Wherever "block" appears in the records below, copy the line that holds it.

»»

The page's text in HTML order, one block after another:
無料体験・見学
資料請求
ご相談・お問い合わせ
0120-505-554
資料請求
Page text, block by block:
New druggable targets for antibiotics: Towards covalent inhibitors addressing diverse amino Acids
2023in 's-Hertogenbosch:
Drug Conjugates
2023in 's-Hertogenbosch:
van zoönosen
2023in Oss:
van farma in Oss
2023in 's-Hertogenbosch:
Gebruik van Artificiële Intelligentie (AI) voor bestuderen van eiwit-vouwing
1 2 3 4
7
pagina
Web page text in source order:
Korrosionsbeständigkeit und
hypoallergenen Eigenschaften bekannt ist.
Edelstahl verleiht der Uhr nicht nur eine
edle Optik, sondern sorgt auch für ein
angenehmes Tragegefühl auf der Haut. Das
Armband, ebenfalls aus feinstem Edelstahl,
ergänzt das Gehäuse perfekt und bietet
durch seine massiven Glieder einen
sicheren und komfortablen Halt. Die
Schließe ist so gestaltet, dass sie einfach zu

««
»»

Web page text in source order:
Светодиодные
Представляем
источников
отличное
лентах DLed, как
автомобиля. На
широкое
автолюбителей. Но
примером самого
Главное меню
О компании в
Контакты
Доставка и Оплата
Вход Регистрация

««

OUTPUT OF THE EXERCISE:
The page's text in HTML order, one block after another:
Page text, block by block:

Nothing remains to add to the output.